We have a guest speaker this Friday.
Speaker: Peter Jurgec, Leiden University (http://www.jurgec.net/)
Title: Unifying vowel and consonant harmony
Time: Friday Feb. 1st, 3pm.
A reception will follow in the lounge.
Place: Sid Smith 560A (ground floor)
(Sid Smith is located at 100 St. George St.)
Abstract:
Recent phonological literature sees vowel and consonant harmony as
fundamentally different. Whereas vowel harmony is attributed to feature
spreading, consonant harmony instead involves a long-distance relationship
between consonants. Such a formal distinction may appear warranted as
consonant harmony (i) is found only with some features and (ii) invariantly
affects a subset of consonants; vowel harmony does not display these gaps.

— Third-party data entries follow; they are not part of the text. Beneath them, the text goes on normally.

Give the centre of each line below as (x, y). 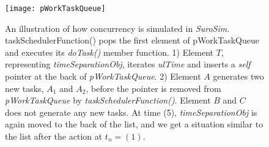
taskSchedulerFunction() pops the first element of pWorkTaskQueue (132, 40)
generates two (238, 76)
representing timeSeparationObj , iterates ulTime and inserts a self (128, 64)
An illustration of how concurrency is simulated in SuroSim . (117, 28)
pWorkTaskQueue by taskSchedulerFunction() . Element (108, 100)
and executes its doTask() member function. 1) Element (109, 52)
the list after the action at (54, 136)
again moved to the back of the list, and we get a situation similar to (134, 124)
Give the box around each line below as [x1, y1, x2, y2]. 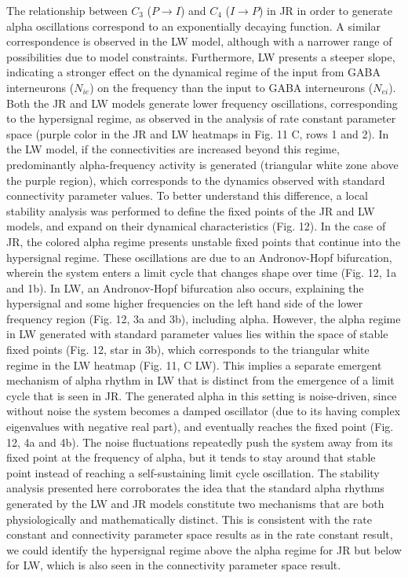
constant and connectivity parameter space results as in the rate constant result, [6, 526, 393, 543]
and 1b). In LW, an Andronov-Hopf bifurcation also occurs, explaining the [6, 279, 364, 296]
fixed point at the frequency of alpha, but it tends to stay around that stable [6, 449, 376, 466]
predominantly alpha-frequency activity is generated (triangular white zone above [6, 156, 399, 172]
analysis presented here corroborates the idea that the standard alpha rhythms [6, 480, 384, 496]
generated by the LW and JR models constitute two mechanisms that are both [6, 495, 384, 511]
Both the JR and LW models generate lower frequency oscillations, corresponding [6, 94, 398, 111]
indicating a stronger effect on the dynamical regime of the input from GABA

In this talk, I argue that both phenomena can nevertheless be analyzed as
feature spreading. I relate the first gap in consonant harmony to a general
tendency for assimilation to target syllable nuclei (i.e. vowels). This
tendency can be captured by modified alignment constraints. The second gap
suggests that consonant harmony is dependent on another consonant feature.
A strikingly similar pattern is found in parasitic vowel harmony. I capture
such parasitic preference by agreement constraints, which apply to vowel
and consonant harmony. This approach correctly predicts that vowel harmony
can be parasitic or not, whereas consonant harmony is always parasitic.